### Assigned task
Within the listing below, the lines to output run from the one containing "ForstwirtIn kann ohne" through the one containing "symphony of mysterious"; copy them exactly and nothing else.
Excerpted data section start
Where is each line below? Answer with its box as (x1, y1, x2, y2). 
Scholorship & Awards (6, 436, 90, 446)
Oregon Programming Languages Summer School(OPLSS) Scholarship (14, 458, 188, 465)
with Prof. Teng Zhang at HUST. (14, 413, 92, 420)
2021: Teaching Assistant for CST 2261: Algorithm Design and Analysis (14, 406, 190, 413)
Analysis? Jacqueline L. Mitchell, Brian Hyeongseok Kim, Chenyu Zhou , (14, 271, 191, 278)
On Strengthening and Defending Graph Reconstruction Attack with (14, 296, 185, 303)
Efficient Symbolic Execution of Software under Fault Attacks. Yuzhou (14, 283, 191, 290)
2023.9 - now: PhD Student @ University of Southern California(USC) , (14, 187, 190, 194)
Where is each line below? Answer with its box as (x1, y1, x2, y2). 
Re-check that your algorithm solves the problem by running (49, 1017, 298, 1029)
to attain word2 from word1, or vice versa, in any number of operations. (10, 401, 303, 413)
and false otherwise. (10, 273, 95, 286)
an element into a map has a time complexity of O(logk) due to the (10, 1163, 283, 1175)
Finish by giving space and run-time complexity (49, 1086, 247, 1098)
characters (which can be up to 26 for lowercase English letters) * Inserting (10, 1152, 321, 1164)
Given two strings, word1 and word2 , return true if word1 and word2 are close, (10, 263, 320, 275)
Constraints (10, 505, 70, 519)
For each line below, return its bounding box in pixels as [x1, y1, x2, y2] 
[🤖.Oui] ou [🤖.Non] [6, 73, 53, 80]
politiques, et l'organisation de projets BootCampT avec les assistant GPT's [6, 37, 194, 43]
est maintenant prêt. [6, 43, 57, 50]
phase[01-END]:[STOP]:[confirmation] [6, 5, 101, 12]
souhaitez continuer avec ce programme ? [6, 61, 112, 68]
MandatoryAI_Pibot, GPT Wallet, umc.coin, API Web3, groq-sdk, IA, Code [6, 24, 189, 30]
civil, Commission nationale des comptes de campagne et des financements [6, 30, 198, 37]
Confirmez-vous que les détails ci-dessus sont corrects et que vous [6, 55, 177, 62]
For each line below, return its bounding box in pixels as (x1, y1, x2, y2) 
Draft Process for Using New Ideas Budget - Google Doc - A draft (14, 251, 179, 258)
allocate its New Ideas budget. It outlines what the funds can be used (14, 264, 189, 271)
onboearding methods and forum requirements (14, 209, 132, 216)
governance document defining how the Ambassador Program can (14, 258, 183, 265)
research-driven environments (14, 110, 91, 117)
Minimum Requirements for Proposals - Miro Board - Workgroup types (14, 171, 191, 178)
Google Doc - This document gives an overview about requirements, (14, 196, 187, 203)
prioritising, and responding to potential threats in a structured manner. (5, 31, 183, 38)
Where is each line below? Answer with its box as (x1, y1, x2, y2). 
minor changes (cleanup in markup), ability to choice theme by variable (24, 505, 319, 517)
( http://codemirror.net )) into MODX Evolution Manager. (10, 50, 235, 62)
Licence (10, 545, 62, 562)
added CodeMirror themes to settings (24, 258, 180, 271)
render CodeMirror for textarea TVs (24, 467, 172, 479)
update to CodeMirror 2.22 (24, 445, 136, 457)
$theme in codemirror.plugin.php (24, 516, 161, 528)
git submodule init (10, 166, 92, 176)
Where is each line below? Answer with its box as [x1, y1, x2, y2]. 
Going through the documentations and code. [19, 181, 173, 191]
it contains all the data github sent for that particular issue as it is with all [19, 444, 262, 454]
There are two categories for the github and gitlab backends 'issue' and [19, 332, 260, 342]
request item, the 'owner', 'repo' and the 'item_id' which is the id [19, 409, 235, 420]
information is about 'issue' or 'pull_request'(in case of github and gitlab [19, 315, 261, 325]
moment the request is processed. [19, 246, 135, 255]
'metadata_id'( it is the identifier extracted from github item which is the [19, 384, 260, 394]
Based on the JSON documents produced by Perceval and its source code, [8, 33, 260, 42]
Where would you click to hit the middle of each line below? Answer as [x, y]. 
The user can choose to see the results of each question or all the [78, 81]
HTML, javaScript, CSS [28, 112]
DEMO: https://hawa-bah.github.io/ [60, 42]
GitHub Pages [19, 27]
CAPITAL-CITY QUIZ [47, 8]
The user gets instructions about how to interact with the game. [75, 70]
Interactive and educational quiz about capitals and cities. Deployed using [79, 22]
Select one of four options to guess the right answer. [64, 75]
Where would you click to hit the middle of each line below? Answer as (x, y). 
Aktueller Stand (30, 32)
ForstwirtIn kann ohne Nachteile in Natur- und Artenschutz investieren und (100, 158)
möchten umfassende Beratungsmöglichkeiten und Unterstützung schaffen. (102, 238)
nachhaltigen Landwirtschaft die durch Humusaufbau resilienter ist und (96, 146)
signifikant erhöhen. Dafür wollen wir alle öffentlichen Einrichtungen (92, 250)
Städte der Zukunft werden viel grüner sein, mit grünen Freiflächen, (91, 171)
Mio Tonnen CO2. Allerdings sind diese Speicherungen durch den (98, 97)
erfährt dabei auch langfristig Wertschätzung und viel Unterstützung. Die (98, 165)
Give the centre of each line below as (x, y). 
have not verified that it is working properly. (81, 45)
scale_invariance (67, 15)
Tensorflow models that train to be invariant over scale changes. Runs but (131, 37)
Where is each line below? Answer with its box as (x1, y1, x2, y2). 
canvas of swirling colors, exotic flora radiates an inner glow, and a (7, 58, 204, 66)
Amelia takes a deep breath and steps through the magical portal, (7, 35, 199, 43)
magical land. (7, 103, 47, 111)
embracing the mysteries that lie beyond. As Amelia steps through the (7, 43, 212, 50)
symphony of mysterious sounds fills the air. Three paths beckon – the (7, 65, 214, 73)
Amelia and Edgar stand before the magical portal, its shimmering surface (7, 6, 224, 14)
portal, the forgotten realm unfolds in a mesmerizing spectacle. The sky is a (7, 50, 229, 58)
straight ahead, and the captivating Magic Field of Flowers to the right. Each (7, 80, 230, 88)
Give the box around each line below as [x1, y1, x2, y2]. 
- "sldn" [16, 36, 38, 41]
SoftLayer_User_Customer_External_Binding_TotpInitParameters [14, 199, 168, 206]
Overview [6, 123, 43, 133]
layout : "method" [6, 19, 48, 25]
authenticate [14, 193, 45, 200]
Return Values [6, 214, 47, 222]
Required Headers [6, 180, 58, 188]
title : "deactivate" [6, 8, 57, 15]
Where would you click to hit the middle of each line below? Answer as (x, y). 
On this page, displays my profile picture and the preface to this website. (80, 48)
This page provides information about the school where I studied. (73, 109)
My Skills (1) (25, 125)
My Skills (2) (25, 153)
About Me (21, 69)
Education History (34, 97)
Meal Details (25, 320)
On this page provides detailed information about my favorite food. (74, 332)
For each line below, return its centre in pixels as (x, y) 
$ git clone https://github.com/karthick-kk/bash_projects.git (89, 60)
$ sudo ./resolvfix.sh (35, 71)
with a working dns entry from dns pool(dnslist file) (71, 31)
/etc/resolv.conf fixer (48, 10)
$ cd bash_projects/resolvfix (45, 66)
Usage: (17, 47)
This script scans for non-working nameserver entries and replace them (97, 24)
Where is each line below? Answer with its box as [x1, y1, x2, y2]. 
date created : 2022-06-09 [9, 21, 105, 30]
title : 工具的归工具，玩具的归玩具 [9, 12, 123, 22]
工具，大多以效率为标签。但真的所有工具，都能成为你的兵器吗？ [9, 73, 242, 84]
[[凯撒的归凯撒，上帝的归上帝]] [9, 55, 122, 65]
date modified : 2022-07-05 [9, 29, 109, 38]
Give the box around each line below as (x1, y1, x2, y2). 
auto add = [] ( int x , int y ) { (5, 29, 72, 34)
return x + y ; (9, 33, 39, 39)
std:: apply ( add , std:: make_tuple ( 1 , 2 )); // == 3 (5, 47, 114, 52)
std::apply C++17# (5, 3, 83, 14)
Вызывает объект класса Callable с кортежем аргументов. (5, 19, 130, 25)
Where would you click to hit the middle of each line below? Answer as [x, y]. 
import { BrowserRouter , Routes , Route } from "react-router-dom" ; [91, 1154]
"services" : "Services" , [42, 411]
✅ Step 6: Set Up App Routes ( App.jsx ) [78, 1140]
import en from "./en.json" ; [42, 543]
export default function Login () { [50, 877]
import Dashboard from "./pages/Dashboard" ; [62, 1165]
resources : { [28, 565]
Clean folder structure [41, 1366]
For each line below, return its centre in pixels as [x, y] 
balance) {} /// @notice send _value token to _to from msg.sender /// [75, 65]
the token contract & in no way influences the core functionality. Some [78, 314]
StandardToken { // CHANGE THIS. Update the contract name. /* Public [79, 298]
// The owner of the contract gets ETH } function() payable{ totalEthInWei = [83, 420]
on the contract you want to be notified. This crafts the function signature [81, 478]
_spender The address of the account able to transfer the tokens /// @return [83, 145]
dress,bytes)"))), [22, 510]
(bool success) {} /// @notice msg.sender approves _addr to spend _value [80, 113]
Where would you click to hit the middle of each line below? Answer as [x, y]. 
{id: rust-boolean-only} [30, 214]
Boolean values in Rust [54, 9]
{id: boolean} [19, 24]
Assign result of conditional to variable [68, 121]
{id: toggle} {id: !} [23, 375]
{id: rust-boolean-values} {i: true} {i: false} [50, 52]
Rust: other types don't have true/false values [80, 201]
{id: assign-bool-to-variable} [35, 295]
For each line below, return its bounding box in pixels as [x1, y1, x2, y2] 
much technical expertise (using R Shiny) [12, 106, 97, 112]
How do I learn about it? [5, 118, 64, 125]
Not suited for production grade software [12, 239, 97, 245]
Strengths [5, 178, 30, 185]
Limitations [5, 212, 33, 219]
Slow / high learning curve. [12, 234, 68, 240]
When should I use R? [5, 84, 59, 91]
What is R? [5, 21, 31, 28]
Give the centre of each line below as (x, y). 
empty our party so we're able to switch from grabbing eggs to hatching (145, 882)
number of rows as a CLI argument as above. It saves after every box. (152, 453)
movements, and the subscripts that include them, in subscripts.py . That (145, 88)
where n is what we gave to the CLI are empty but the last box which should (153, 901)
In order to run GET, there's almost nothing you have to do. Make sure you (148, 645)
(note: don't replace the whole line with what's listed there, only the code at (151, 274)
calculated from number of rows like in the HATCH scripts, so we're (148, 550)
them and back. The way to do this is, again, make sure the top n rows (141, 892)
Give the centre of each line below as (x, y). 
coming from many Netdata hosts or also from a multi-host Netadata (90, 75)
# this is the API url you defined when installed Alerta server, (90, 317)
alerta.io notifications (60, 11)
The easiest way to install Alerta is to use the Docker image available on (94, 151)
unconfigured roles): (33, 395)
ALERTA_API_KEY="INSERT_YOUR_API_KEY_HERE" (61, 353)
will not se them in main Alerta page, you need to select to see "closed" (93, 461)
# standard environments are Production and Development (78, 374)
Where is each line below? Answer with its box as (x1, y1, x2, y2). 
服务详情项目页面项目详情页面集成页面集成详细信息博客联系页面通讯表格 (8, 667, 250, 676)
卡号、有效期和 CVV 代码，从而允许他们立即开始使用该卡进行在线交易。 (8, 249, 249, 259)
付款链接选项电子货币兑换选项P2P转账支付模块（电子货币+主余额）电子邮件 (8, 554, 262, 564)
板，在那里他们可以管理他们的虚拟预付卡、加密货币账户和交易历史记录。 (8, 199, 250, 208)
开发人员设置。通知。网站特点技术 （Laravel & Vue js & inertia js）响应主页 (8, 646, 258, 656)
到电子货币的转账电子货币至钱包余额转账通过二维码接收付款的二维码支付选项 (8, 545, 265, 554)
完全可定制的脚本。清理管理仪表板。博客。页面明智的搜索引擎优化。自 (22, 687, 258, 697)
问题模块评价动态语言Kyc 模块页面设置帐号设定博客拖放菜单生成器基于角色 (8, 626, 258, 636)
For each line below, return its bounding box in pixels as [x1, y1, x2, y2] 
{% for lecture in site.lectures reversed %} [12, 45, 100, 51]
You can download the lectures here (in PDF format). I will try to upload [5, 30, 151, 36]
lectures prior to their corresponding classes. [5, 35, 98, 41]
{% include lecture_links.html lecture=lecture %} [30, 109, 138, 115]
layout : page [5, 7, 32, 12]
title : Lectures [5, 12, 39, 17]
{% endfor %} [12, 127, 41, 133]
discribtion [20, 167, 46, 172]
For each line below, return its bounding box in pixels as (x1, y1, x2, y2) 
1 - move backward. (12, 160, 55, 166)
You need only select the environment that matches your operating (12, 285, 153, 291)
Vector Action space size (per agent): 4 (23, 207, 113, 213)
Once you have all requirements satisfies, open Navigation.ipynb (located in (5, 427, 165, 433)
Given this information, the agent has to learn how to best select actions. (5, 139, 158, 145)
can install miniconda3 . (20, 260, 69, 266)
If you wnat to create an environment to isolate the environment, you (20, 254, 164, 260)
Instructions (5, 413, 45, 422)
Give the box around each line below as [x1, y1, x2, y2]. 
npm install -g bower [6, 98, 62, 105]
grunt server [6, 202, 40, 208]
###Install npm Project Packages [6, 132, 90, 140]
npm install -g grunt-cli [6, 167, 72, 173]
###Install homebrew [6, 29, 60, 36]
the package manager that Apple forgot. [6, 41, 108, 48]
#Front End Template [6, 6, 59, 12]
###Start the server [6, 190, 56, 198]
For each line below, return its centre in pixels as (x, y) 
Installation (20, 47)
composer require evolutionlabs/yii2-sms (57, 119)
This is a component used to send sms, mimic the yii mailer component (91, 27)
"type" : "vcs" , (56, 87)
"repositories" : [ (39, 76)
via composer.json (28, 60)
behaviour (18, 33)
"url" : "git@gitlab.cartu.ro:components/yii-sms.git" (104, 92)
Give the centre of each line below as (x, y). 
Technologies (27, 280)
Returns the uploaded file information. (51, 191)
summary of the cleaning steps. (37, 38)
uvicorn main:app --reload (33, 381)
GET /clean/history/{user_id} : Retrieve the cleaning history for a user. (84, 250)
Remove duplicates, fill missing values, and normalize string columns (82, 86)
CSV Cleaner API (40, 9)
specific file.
Excerpted data section end
### Exercise response
ForstwirtIn kann ohne Nachteile in Natur- und Artenschutz investieren und (100, 158)
möchten umfassende Beratungsmöglichkeiten und Unterstützung schaffen. (102, 238)
nachhaltigen Landwirtschaft die durch Humusaufbau resilienter ist und (96, 146)
signifikant erhöhen. Dafür wollen wir alle öffentlichen Einrichtungen (92, 250)
Städte der Zukunft werden viel grüner sein, mit grünen Freiflächen, (91, 171)
Mio Tonnen CO2. Allerdings sind diese Speicherungen durch den (98, 97)
erfährt dabei auch langfristig Wertschätzung und viel Unterstützung. Die (98, 165)
Give the centre of each line below as (x, y). 
have not verified that it is working properly. (81, 45)
scale_invariance (67, 15)
Tensorflow models that train to be invariant over scale changes. Runs but (131, 37)
Where is each line below? Answer with its box as (x1, y1, x2, y2). 
canvas of swirling colors, exotic flora radiates an inner glow, and a (7, 58, 204, 66)
Amelia takes a deep breath and steps through the magical portal, (7, 35, 199, 43)
magical land. (7, 103, 47, 111)
embracing the mysteries that lie beyond. As Amelia steps through the (7, 43, 212, 50)
symphony of mysterious sounds fills the air. Three paths beckon – the (7, 65, 214, 73)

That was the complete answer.